You must see lots of claims about other fibres being sustainable. Brands and, sometimes, their supply chain partners are quick to make a sustainability claim, but the claims often do not really stand up to scrutiny. How do they get away with that?
This is one of my favourite topics. It’s just mind-blowing. We’ve watched this greenwashing many times. The best is shirts or whatever made out of bamboo. It’s just another viscose. Then there are fleece jackets made out of recycled PET bottles when, in some cases, the bottles have never contained water or anything else. I think this is just marketing. Companies have good marketing people and they come up with these slogans. There has been a lot of greenwashing, but we have seen now that brands are very aware of this and want to stop things like the questions about the PET bottles from happening any more.
You have talked about inherent dyeing of Spinnova fibres and have said this is a way of reducing water, energy and chemicals consumption. How does that work?
We have tested industrial dyes and natural dyes. It all depends on the end product. Let’s say we want black fibre: the dyeing process goes so that we have a big tank, full of fibres. We drop an ink pellet into that tank, mix if for a little while and all of the dye absorbs into the fibre. With our fibres from wood pulp, the raw material is always micro-fibrillated cellulose. All of the dyestuff goes into the fibrils. Then we just do the same extrusion and drying process and the end product is black fibre. All we have then is a short curing time and the fibre is ready for spinning. We don’t have to do anything else. The drawback is we cannot have an infinite number of colours; just the basic ones.
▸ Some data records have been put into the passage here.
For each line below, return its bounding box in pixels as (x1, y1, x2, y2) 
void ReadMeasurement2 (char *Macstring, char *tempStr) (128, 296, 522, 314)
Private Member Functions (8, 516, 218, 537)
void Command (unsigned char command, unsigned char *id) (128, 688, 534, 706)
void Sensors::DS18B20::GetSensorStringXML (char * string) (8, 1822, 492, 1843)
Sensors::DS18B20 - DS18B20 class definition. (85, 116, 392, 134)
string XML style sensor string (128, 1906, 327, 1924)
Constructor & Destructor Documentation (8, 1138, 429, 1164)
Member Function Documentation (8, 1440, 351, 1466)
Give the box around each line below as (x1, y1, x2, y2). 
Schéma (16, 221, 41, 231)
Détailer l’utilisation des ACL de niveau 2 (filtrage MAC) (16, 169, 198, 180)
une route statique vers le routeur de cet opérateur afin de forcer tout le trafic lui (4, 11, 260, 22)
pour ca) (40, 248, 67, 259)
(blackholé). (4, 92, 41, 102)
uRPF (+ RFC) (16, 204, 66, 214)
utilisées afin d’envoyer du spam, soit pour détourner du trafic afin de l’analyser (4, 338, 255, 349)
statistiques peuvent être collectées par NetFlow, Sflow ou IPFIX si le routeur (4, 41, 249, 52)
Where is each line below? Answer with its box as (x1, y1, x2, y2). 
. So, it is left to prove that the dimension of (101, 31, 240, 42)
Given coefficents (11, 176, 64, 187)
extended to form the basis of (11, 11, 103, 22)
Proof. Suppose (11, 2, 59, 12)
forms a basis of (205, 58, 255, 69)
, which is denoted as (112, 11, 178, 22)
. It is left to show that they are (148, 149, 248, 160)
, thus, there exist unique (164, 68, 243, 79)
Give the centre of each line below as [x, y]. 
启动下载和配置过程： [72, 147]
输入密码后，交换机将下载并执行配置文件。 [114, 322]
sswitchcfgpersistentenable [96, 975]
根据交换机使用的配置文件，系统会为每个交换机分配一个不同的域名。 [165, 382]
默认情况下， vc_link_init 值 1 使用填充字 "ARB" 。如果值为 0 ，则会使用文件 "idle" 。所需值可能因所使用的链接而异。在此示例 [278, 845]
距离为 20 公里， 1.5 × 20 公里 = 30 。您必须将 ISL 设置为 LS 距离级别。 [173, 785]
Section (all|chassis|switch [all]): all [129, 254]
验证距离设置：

Why doesn’t everyone dye the fibre before extrusion?
Because for manmade cellulose, you first have to dissolve the material to polymers and regenerate the fibre. You can’t dye the polymers. Some companies do dope-dyeing, the inherent dyeing we are talking about, is at fibre stage and it is working very well in applications such as women’s underwear. It’s clear there is a demand for that kind of dyeing, but they can’t do it where we do it. It’s impossible using anyone else’s method.
Does this have any impact on the recyclability of Spinnova yarn?
The only impact is the colour. In some cases we can remove the colour also, but that would require a washing cycle, although the mechanical properties would remain the same. For our fibre, recycling does not mean that the quality of the fibre goes down. It remains as good. In fact, in some cases, it can even improve. The energy required to produce Spinnova again is almost 50% less than using the raw material. The principal of my son’s school asked me to talk to the students about Spinnova. An 11-year-old boy asked me about this after the presentation. He said that if the fibre recycles and recycles, time and time again, maybe it means it wouldn’t be necessary to use raw material any more. Well, actually, he’s right. But even if we can recycle 10% it will make a big difference.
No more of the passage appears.